§ Try it: Report the number of lines in the data below that hold "causes", without any other words.

[Items from a data source]
*****

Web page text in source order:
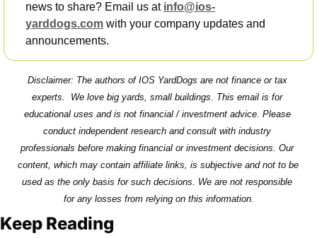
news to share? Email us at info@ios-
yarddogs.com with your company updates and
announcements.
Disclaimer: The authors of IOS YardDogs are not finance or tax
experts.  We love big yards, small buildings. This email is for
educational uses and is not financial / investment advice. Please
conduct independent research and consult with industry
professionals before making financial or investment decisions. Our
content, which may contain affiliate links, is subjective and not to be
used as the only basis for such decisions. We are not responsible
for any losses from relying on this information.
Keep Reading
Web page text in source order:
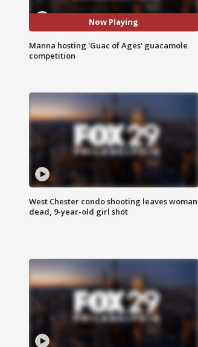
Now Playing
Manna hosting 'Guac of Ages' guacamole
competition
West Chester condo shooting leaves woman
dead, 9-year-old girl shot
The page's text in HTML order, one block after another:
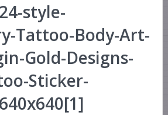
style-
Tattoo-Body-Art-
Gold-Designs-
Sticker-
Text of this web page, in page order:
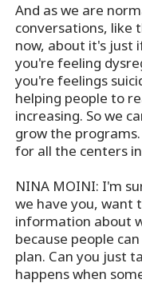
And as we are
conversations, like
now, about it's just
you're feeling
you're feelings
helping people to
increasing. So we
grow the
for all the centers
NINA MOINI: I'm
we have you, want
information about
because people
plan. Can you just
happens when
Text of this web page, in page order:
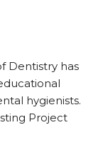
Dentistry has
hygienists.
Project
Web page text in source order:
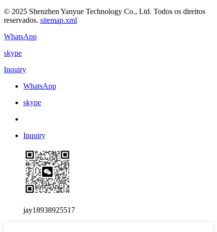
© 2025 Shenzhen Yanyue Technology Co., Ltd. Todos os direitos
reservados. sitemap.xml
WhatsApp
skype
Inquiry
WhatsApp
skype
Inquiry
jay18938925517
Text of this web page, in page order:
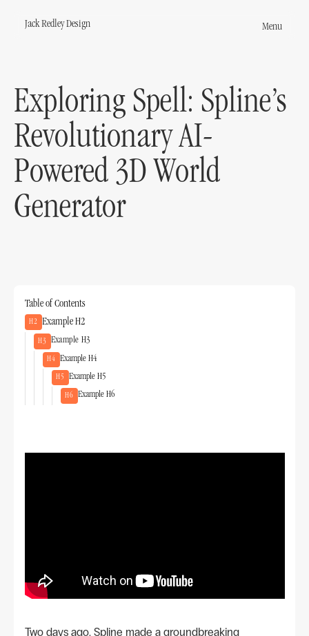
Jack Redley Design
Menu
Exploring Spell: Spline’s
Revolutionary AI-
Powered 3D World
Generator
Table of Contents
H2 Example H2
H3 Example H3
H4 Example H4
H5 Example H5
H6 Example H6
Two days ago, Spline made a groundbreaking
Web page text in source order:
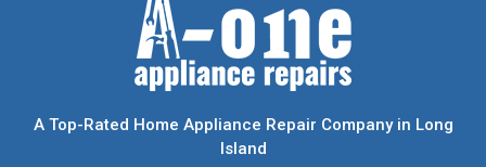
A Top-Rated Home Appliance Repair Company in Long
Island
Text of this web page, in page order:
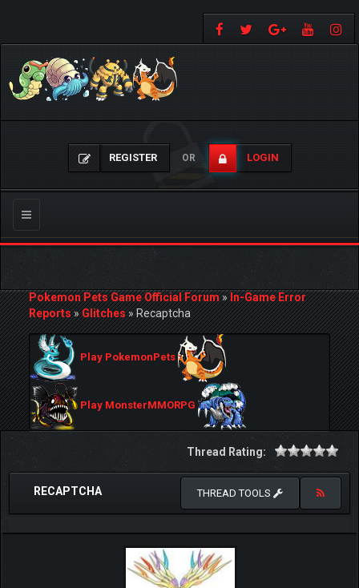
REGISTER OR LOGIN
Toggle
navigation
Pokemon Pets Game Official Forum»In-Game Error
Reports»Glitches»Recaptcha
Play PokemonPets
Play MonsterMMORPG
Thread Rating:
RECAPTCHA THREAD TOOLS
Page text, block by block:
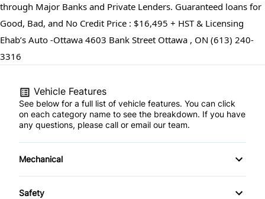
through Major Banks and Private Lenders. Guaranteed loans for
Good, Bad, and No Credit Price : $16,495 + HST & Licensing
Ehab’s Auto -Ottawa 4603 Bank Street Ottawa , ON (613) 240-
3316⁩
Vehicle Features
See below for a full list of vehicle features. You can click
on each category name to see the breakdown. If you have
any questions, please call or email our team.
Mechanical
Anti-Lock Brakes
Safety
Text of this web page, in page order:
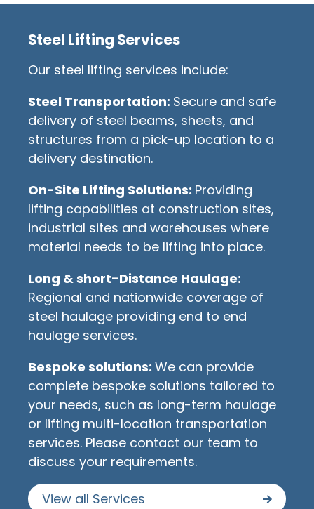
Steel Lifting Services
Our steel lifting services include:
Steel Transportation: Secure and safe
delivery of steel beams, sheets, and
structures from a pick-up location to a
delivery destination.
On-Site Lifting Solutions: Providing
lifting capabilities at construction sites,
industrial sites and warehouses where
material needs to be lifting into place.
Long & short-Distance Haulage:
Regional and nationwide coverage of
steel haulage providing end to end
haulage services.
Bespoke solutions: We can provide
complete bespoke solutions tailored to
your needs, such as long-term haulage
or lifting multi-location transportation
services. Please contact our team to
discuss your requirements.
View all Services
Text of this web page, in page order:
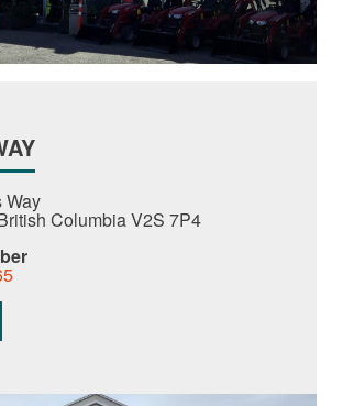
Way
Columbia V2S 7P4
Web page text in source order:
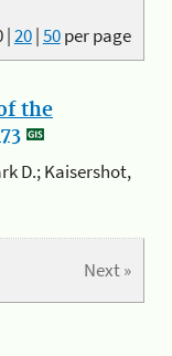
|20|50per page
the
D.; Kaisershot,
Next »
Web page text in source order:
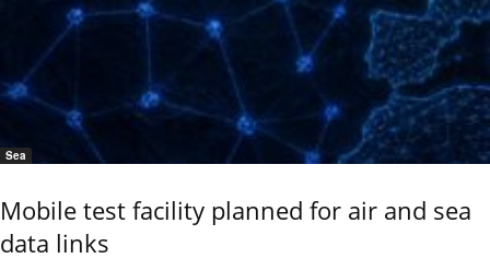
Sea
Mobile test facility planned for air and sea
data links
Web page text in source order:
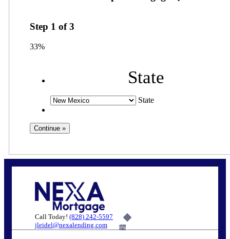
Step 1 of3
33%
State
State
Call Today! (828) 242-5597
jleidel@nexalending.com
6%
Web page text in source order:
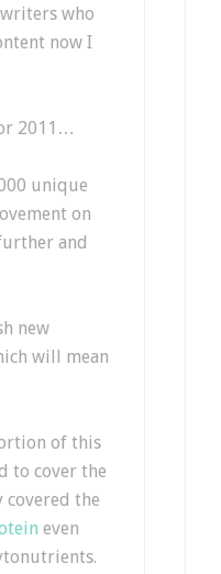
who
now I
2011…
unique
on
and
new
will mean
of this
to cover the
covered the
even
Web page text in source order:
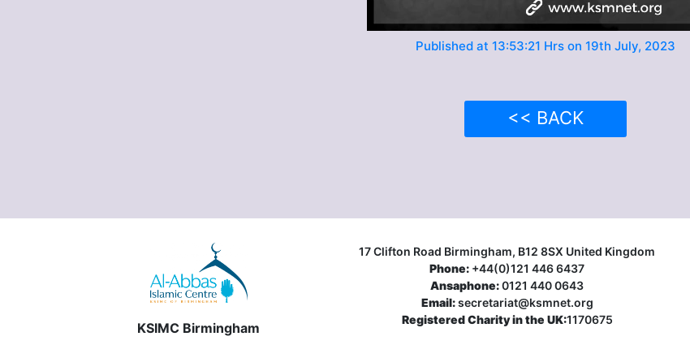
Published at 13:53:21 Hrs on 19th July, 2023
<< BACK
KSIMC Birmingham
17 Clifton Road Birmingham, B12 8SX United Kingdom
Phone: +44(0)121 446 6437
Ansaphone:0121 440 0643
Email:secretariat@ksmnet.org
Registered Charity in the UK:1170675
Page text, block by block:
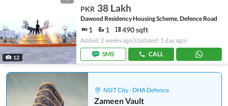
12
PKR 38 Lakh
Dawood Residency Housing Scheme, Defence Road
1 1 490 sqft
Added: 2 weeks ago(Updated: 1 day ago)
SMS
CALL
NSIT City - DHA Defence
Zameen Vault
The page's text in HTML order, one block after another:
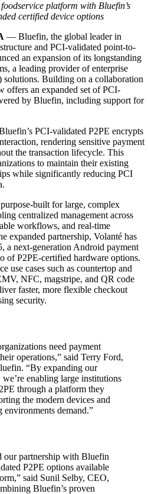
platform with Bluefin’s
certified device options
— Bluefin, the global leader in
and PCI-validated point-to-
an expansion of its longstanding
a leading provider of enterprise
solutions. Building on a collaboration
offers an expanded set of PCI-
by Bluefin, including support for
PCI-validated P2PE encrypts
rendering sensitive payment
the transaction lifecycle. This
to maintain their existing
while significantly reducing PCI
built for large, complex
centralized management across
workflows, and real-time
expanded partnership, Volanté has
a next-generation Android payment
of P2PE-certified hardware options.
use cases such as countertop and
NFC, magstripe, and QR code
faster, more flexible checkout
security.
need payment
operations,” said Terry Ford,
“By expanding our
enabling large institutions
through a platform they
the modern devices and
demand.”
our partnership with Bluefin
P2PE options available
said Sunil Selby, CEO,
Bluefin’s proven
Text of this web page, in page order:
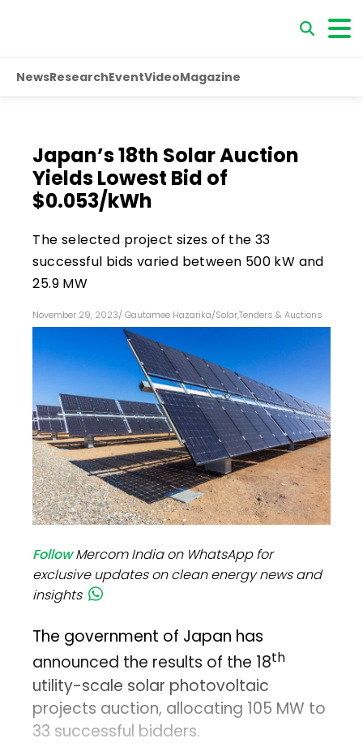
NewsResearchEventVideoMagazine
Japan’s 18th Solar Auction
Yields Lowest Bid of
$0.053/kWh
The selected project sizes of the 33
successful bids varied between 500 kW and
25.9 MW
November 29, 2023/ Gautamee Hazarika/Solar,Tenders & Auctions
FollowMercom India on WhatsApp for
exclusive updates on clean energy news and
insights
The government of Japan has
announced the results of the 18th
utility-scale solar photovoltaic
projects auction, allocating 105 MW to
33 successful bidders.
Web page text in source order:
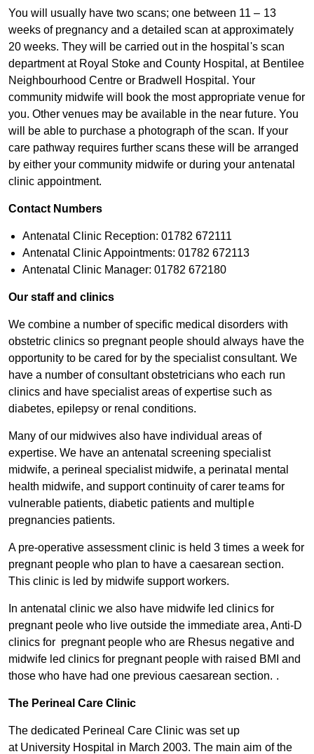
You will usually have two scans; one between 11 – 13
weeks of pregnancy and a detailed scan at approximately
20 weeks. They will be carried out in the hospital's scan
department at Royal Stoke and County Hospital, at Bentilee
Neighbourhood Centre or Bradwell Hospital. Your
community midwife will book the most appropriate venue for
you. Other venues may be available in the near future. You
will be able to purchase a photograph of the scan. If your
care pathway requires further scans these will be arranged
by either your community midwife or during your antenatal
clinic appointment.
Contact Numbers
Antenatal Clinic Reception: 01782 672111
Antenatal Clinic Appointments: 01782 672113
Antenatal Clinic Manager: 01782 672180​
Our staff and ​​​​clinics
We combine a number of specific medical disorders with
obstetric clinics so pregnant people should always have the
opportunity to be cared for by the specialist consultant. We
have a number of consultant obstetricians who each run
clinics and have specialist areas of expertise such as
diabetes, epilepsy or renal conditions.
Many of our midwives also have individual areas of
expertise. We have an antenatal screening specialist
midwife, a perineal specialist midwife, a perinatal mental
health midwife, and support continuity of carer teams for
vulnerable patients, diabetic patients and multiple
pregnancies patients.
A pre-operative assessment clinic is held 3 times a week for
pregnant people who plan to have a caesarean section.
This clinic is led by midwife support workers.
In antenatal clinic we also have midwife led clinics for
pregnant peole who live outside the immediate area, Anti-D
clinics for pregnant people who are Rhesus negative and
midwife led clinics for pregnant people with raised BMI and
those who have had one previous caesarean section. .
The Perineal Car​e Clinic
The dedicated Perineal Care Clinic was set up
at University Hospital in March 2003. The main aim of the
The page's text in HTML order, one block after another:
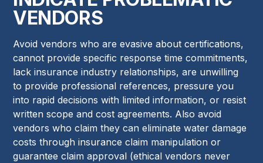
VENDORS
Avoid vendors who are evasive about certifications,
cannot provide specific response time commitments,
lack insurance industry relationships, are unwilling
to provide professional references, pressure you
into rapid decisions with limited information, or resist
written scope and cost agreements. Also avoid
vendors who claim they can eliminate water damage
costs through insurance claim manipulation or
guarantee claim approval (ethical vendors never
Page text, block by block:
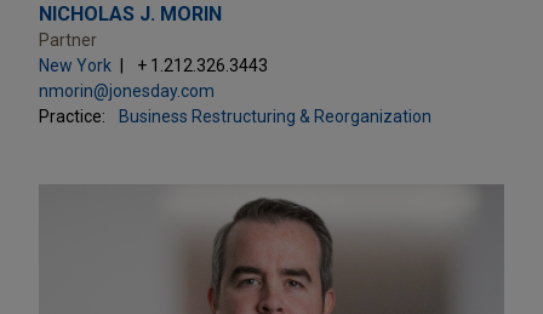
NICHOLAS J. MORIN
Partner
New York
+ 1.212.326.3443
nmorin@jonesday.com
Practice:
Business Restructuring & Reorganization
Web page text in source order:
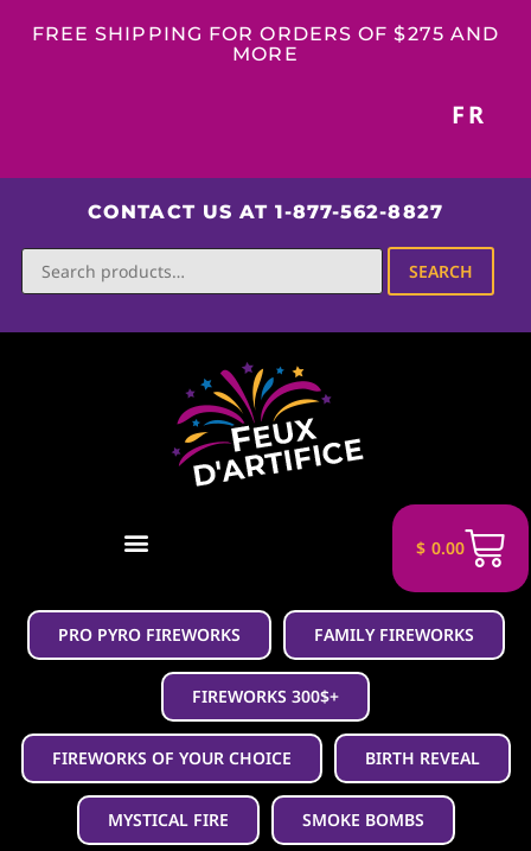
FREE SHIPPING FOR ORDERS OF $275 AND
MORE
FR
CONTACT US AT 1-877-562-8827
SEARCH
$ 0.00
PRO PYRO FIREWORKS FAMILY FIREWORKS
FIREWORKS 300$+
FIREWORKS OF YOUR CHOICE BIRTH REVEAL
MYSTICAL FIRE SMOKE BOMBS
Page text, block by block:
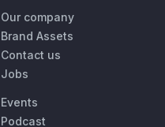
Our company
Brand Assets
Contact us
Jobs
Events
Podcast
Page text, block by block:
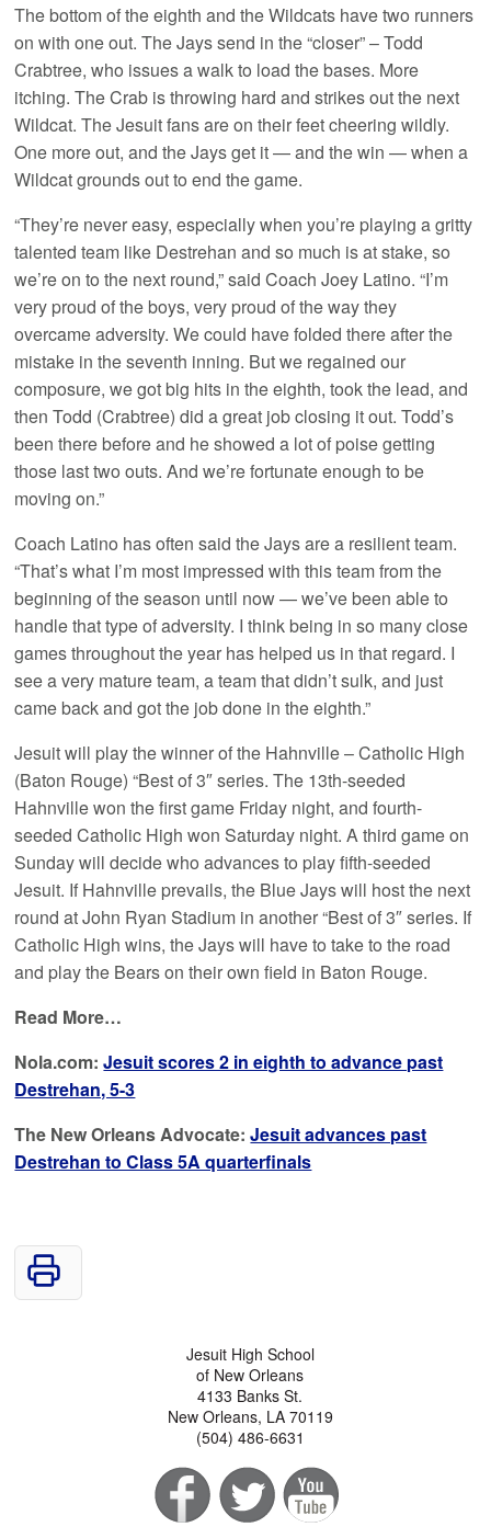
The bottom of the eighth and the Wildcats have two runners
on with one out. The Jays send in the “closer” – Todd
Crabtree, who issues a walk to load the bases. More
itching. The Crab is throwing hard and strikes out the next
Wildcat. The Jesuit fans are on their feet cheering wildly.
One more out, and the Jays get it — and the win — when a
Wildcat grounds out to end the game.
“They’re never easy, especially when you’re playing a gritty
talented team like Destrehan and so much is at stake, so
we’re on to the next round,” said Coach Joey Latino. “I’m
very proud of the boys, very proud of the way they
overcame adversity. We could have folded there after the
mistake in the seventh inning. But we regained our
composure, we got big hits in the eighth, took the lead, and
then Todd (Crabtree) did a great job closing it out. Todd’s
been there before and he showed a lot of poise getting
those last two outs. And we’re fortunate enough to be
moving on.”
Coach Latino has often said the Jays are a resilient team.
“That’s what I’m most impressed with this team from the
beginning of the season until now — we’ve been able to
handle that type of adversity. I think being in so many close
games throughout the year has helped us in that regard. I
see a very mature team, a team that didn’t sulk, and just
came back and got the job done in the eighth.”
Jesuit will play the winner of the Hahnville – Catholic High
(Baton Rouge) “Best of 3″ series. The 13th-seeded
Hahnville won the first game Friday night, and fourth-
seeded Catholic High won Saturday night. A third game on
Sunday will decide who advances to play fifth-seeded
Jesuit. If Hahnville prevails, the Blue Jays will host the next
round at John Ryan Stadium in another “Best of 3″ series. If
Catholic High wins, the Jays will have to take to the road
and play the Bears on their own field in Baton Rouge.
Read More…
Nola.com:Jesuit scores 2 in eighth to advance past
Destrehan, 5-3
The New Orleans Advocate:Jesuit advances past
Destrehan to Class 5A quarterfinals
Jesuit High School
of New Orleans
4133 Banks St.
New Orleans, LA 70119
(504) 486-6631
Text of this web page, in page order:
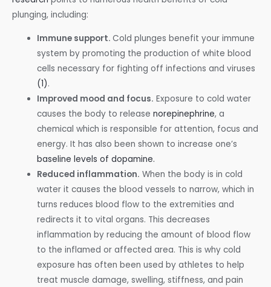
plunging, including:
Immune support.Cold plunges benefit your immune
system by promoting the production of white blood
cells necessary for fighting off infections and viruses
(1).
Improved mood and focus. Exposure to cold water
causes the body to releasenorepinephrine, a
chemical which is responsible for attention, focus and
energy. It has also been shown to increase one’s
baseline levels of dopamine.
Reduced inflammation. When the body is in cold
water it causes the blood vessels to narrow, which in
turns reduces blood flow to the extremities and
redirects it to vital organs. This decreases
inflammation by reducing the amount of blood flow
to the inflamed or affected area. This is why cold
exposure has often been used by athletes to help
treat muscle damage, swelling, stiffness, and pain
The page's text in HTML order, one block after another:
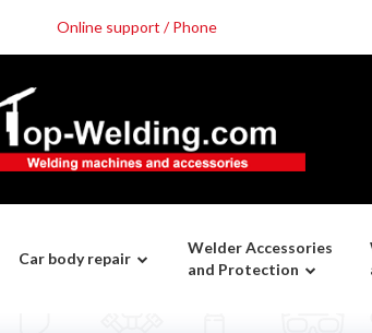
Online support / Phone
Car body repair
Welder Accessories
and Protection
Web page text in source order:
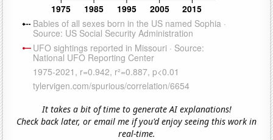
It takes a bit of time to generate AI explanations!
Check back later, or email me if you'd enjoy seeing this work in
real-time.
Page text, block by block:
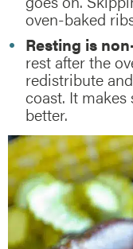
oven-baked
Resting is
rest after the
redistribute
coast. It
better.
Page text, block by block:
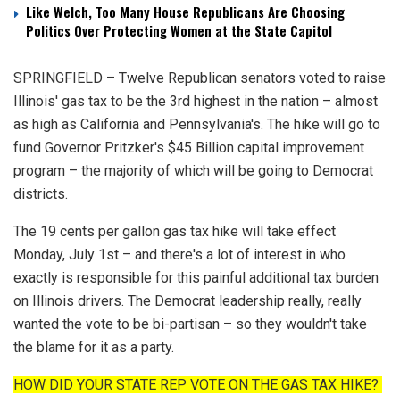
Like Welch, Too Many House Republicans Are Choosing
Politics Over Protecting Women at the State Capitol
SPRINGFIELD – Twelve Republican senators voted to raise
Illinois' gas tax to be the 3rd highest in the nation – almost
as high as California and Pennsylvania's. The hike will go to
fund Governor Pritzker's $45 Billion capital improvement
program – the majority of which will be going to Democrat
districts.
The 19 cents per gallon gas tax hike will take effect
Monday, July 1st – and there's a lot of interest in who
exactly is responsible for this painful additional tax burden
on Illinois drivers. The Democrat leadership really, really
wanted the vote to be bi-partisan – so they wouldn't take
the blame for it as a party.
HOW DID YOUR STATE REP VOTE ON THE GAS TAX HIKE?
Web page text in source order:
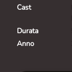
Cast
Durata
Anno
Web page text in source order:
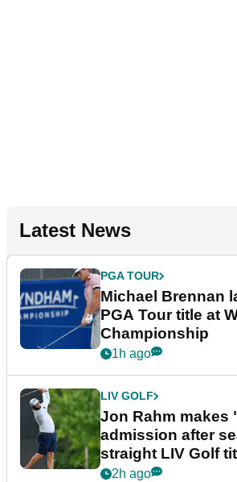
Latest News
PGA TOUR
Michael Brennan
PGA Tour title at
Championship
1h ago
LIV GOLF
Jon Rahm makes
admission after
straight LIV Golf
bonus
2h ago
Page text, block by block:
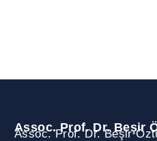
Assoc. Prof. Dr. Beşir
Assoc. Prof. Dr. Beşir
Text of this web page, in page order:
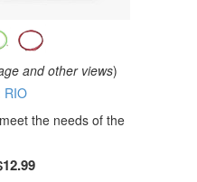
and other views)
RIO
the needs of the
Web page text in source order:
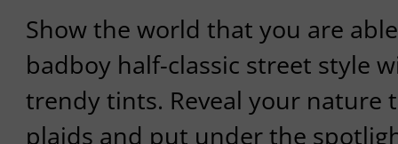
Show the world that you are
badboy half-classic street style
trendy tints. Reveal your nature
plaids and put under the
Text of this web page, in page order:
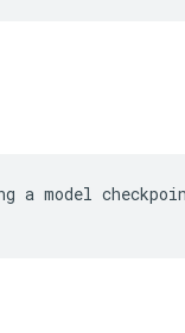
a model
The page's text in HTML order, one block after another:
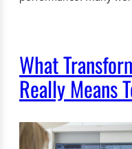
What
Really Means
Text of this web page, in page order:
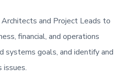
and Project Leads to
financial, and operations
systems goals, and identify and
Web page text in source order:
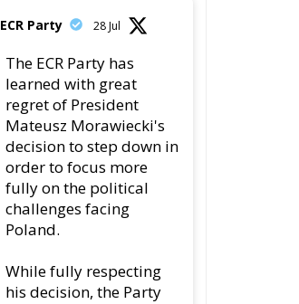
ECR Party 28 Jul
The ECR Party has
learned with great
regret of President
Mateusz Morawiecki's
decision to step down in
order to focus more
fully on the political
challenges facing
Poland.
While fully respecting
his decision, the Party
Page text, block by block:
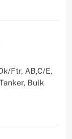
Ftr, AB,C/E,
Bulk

*****

§ Finished exercise: 2